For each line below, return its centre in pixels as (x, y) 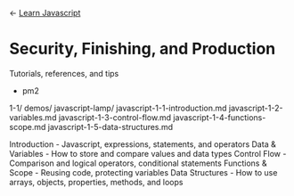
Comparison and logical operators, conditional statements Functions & (138, 163)
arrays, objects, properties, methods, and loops (96, 182)
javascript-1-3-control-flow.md (115, 117)
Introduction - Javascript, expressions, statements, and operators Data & (143, 144)
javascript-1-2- (256, 108)
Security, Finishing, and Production (143, 49)
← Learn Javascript (45, 13)
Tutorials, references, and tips (64, 73)
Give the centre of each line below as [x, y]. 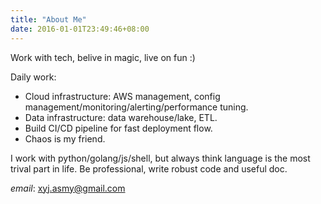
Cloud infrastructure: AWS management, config [122, 96]
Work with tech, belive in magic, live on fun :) [103, 57]
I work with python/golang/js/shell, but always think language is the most [160, 158]
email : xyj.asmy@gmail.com [68, 188]
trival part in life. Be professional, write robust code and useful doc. [149, 168]
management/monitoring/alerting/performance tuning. [136, 107]
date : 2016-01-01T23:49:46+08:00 [80, 29]
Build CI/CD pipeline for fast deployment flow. [118, 128]
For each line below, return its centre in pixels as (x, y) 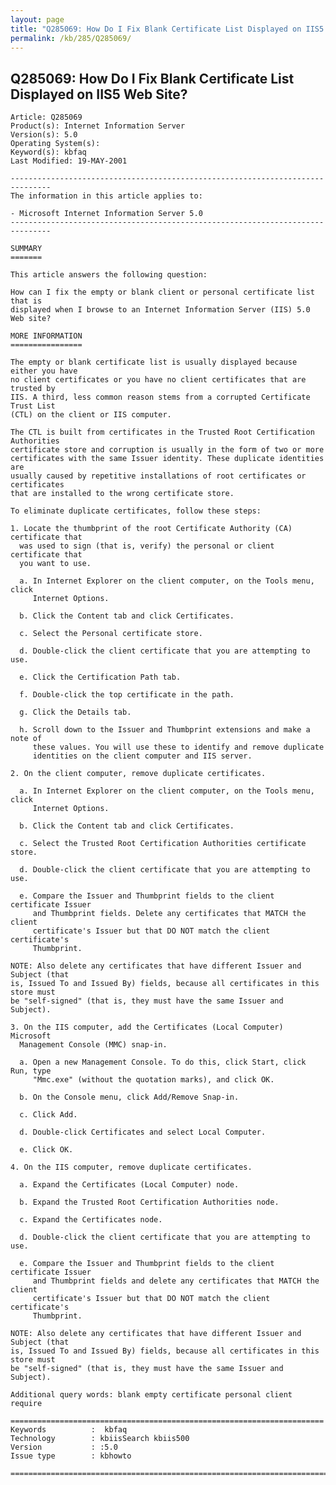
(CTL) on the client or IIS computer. (91, 415)
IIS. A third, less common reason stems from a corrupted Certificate (160, 397)
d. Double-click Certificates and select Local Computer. (143, 1132)
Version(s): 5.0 (44, 135)
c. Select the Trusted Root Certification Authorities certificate (163, 844)
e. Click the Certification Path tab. (100, 677)
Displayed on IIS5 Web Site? (99, 94)
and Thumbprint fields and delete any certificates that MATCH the (176, 1281)
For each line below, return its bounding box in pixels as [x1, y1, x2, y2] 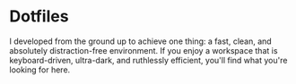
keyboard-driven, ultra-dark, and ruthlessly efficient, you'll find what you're [9, 55, 288, 65]
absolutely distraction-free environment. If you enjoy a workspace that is [9, 45, 278, 55]
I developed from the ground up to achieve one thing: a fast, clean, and [9, 36, 272, 46]
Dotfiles [9, 6, 69, 27]
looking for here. [9, 64, 71, 75]
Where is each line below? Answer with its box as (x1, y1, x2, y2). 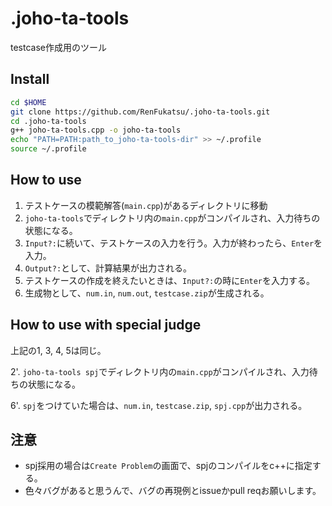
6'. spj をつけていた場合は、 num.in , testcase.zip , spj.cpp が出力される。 (10, 399, 308, 411)
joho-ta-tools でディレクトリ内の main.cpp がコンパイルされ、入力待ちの (24, 212, 321, 224)
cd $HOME (10, 97, 47, 107)
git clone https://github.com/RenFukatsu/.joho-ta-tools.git (10, 107, 271, 117)
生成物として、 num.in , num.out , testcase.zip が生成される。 (24, 287, 270, 299)
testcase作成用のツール (10, 41, 107, 53)
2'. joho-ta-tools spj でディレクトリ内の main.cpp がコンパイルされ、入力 (10, 365, 310, 377)
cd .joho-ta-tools (10, 116, 87, 126)
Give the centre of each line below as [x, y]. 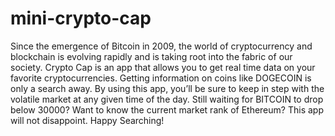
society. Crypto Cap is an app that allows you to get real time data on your [163, 67]
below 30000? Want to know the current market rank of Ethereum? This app [167, 109]
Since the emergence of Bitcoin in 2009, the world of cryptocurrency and [161, 46]
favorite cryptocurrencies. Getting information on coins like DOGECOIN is [161, 78]
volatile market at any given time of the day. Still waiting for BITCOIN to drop [167, 99]
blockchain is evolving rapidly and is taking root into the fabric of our [151, 56]
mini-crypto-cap [81, 18]
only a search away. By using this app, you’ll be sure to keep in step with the [167, 88]
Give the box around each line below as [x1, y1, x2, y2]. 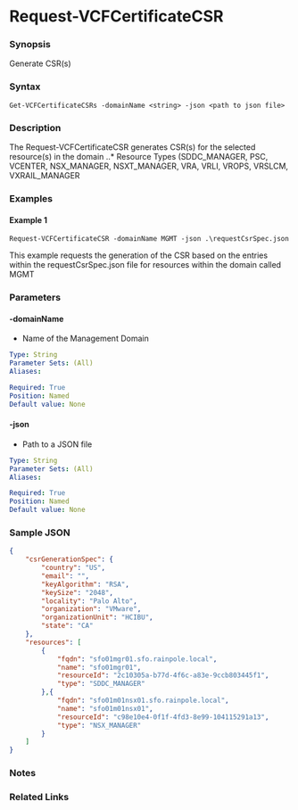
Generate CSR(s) [9, 58, 71, 69]
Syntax [9, 80, 41, 93]
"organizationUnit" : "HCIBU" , [41, 613, 153, 622]
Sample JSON [9, 526, 70, 539]
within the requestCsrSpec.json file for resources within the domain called [9, 260, 282, 270]
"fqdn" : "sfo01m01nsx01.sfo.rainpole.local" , [56, 696, 229, 706]
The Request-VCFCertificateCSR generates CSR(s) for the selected [9, 142, 256, 153]
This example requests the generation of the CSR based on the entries [9, 250, 269, 260]
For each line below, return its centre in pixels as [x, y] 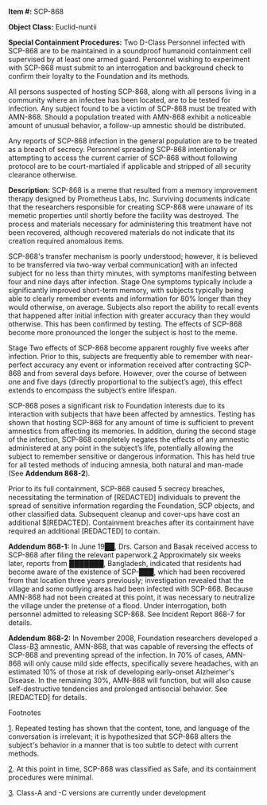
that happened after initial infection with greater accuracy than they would [129, 315]
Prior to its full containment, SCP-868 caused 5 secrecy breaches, [116, 488]
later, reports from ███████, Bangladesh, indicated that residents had [125, 563]
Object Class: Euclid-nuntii [52, 27]
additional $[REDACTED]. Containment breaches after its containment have [131, 522]
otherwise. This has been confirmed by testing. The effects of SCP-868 [125, 324]
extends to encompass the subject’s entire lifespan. [93, 390]
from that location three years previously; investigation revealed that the [126, 580]
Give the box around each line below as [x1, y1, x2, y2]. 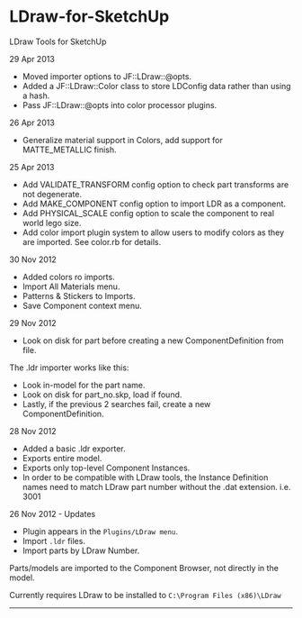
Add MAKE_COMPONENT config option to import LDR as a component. [22, 198, 286, 209]
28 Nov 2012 [9, 425, 57, 436]
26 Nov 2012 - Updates [9, 508, 96, 519]
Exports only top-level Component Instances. [22, 462, 191, 473]
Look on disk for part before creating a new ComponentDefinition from [22, 335, 285, 346]
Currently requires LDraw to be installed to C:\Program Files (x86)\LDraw [9, 589, 281, 600]
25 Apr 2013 [9, 161, 55, 172]
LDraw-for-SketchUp [9, 6, 170, 27]
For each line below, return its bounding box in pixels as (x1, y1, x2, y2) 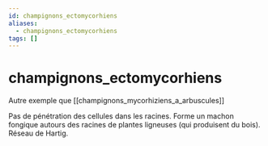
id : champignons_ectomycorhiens (8, 11, 117, 20)
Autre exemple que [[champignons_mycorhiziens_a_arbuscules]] (8, 96, 225, 106)
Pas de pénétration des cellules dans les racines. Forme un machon (8, 111, 235, 121)
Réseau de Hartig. (8, 128, 69, 138)
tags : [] (8, 34, 38, 43)
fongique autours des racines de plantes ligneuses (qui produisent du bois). (8, 120, 261, 130)
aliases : (8, 19, 38, 27)
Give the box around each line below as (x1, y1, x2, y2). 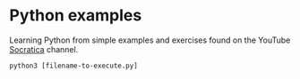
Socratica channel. (9, 43, 79, 54)
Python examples (9, 5, 142, 26)
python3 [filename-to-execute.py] (9, 61, 139, 70)
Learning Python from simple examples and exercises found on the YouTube (9, 35, 291, 45)
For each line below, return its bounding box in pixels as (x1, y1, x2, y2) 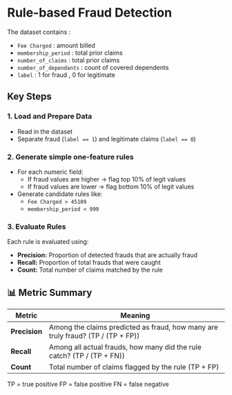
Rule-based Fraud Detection (7, 5, 173, 21)
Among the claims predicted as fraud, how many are (48, 322, 219, 332)
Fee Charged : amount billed (17, 41, 95, 49)
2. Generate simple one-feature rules (7, 152, 134, 161)
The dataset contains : (7, 28, 71, 36)
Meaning (120, 310, 151, 320)
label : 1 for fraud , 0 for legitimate (17, 71, 115, 79)
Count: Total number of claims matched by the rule (17, 265, 164, 274)
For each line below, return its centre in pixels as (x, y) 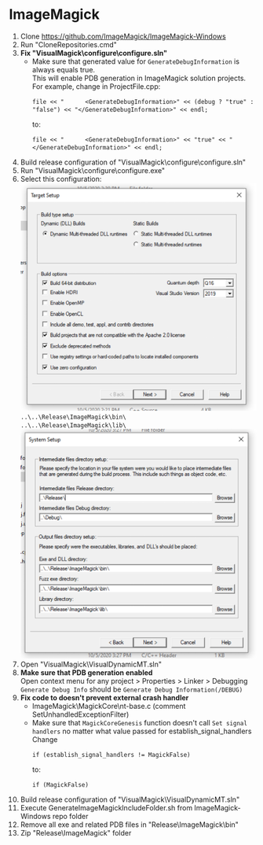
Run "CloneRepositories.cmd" (68, 44)
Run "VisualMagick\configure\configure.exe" (93, 170)
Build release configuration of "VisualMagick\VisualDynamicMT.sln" (130, 799)
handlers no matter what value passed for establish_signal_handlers (142, 731)
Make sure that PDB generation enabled (86, 672)
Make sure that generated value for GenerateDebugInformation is (136, 61)
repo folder (70, 816)
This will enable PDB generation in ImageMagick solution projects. (139, 78)
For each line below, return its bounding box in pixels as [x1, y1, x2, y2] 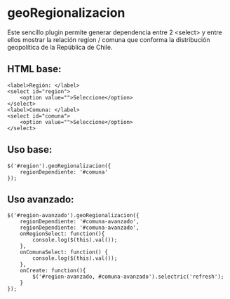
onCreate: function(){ [20, 267, 86, 274]
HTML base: [7, 63, 62, 75]
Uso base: [7, 144, 53, 155]
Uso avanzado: [7, 193, 74, 205]
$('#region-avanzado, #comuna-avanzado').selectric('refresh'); [32, 273, 224, 281]
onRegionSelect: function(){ [20, 230, 105, 237]
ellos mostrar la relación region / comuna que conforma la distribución [7, 35, 210, 43]
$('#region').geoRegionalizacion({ [7, 162, 111, 169]
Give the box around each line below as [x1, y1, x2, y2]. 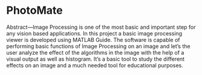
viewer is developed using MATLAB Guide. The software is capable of [6, 36, 180, 43]
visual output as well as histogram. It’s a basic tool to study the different [6, 55, 185, 62]
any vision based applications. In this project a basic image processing [6, 29, 183, 37]
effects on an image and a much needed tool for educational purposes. [6, 61, 183, 69]
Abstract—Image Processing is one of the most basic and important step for [6, 23, 196, 31]
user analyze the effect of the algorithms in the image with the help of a [6, 49, 184, 56]
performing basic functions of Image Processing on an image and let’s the [6, 43, 191, 50]
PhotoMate [6, 4, 63, 17]
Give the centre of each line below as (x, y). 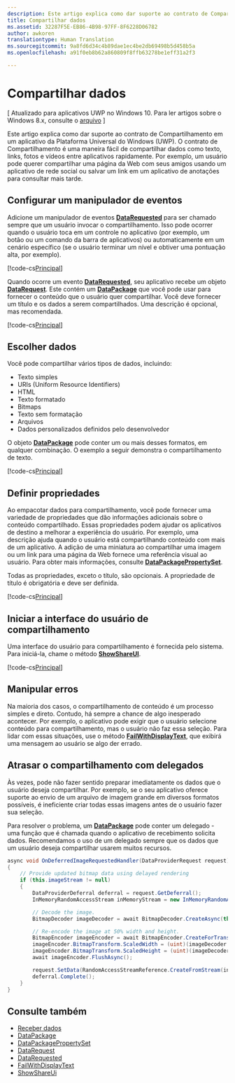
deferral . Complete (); (64, 977)
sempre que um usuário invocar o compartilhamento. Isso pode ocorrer (110, 225)
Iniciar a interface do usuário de (78, 619)
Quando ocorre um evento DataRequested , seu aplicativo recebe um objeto (117, 281)
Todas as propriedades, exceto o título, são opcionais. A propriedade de (111, 576)
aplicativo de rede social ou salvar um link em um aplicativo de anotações (113, 171)
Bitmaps (29, 407)
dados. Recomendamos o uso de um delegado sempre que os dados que (113, 840)
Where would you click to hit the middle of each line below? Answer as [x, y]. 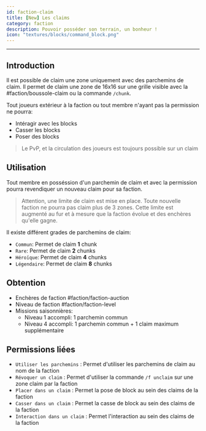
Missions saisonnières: [44, 311]
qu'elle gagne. [40, 220]
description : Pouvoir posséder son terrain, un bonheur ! [82, 29]
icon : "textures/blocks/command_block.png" [63, 35]
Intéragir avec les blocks [46, 123]
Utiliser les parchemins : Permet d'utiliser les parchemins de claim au [105, 364]
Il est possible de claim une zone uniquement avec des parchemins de [95, 80]
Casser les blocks [38, 130]
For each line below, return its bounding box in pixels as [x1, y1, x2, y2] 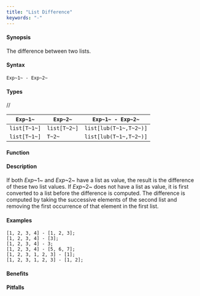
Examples [6, 216, 33, 224]
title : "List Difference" [6, 9, 72, 15]
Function [6, 148, 29, 156]
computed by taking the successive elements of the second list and [6, 195, 177, 203]
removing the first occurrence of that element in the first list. [6, 202, 159, 210]
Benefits [6, 270, 29, 277]
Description [6, 163, 37, 170]
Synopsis [6, 34, 31, 41]
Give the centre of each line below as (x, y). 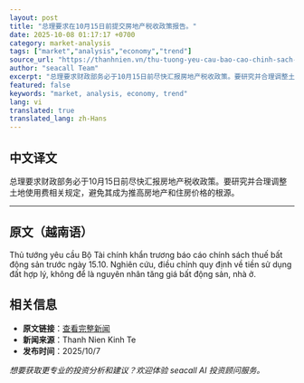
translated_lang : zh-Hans (58, 119)
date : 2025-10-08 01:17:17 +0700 (72, 34)
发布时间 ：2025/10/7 (62, 350)
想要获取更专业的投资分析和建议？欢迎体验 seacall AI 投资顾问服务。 (137, 370)
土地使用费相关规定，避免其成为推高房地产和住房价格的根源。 (124, 192)
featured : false (40, 85)
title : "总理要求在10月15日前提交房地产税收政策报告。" (103, 26)
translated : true (42, 110)
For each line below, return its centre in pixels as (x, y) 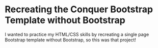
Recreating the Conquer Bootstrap (79, 9)
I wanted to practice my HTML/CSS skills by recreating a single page (77, 34)
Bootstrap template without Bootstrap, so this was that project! (70, 40)
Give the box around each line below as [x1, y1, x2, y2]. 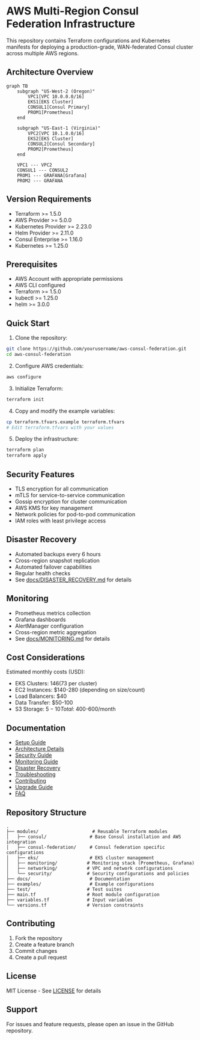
+===+
## REQUIRED ACTION
Skip the pictures, please, and transcribe only the lines from the beginning of the material through the one that contains "javascript-1-3-control-flow.md (115, 117)".

## SOLUTION
For each line below, return its centre in pixels as (x, y) 
Comparison and logical operators, conditional statements Functions & (138, 163)
arrays, objects, properties, methods, and loops (96, 182)
javascript-1-3-control-flow.md (115, 117)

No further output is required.